El hinduismo y su sistema de castas sirve como un buen -en realidad mal- ejemplo de un pensamiento que aún no ha conquistado lo privado. En él, la esfera privada y social están tan identificadas que el premio o castigo tras la muerte es medrar socialmente. Igualmente podría decirse de la ley judía, donde la esfera privada se haya absolutamente coaccionada por la pública. Son ambos, sin embargo, buenos sistemas de dominio social a pesar de su primitivismo. Pero también lo es aquel sistema religioso, más avanzado intelectualmente, que sitúa las realidades social y personal tan alejadas entre sí, como en el cristianismo, que la vida terrena carece de sentido excepto como inversión para la eterna.

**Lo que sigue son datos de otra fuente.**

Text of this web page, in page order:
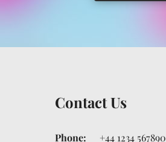
Contact Us
Phone: +44 1234 567890
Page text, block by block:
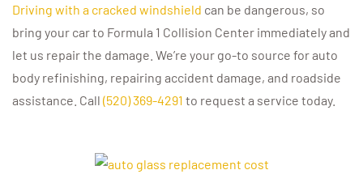
Driving with a cracked windshield can be dangerous, so
bring your car to Formula 1 Collision Center immediately and
let us repair the damage. We’re your go-to source for auto
body refinishing, repairing accident damage, and roadside
assistance. Call (520) 369-4291 to request a service today.
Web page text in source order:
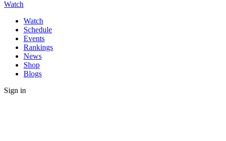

Así, en el cristianismo y en las grandes religiones modernas, la esfera privada se separa trascendentemente de la sociedad y surge pura y asocial: mil años de dominación certifican su éxito ideológico. De esta forma, y con las grandes religiones, la conquista del yo había comenzado pero al tiempo hubiera concluido en ideología.
Shakespeare es, sin duda, una representación de la Modernidad. Y en sus personajes se presenta algo sorprendente. Hamlet, por ejemplo, unifica su esfera privada con la pública para conseguir su venganza, pero sin perder ambas: ama a Ofelia mientras la repudia, se hace el loco mientras planea. Así, no cabe hablar de un protagonista o privado o público, sino de uno personal: Hamlet es una unidad en una tarea. La Modernidad unificó así lo privado y lo público y esto se ve muy bien en que la petición siempre presente de las revoluciones burguesas fue la libertad de pensamiento y la posibilidad de hacerlo público, es decir: que la esfera privada tuviera repercusión pública. Surgio así la idea de lo personal como la unificación de ambas realiades: el sujeto moderno no quería sólo una vida íntima y única -incluso Robinson anhela a Viernes- ni tampoco la pérdida de su identidad en la forma de dominación social -D. Quijote persevera en su deseo-. Quería vivir su vida propia y para ello necesitaba transformar el mundo. Era una tarea unida en lo privado y lo público, pero al tiempo marcando las distancias, y su fracaso implicaba el fin de la persona. El equilibrio entre lo privado y lo público, cuya clave estaba quizás en la preponderancia de la dignidad frente al honor, era la clave de lo personal. Yo no era yo sin nosotros pero nosotros éramos un conjunto de cada uno de los yo.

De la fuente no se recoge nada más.